» **Work required**: Please state how many lines in the records below contain the word "Guide", giving only the number.

Data records:
== Segment start ==

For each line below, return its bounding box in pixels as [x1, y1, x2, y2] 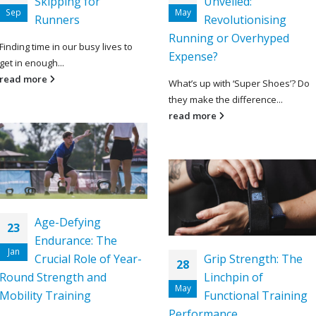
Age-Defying [35, 214, 101, 230]
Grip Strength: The [204, 250, 303, 267]
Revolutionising [204, 11, 286, 28]
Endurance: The [35, 232, 117, 248]
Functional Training [204, 287, 308, 303]
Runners [35, 11, 80, 28]
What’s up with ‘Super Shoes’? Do [169, 76, 310, 90]
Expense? [169, 48, 218, 64]
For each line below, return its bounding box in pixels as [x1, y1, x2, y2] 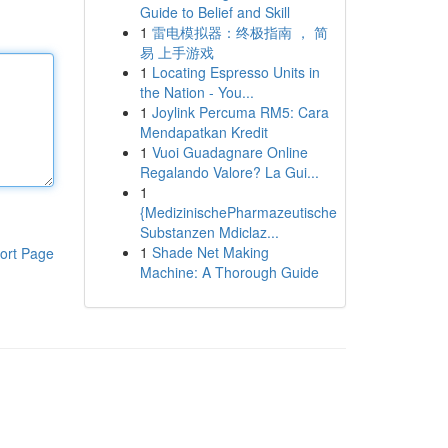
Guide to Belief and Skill [139, 2, 290, 22]
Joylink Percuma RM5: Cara [151, 102, 329, 122]
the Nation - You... [139, 82, 254, 102]
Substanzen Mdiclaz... [139, 222, 279, 242]
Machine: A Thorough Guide [139, 262, 319, 282]
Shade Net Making [151, 242, 269, 262]
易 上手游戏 [139, 42, 214, 62]
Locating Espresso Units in [151, 62, 320, 82]
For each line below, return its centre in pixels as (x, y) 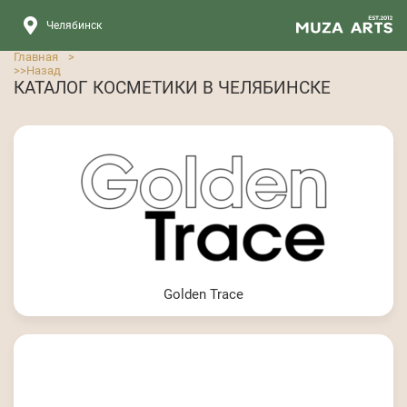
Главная (36, 57)
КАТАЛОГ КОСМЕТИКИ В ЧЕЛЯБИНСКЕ (172, 88)
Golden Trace (203, 294)
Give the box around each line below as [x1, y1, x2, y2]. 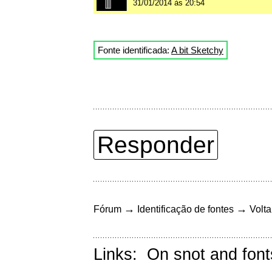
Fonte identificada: [98, 44, 171, 55]
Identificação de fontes [137, 203, 234, 214]
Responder [97, 131, 214, 158]
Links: [93, 245, 147, 263]
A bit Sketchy [171, 44, 223, 55]
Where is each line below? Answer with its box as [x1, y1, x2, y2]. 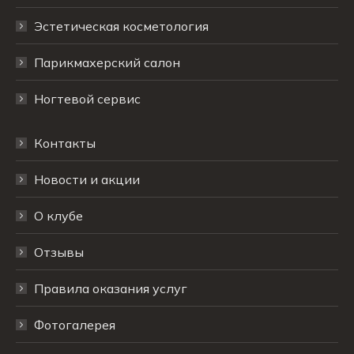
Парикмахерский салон [34, 54, 180, 70]
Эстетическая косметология [34, 17, 209, 34]
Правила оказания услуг [34, 280, 187, 296]
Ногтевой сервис [34, 90, 141, 107]
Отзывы [34, 243, 84, 260]
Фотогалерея [34, 316, 115, 333]
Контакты [34, 134, 96, 151]
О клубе [34, 207, 83, 224]
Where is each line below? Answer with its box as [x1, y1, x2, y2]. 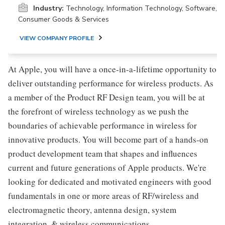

== Segment end ==

» **Result below**: 2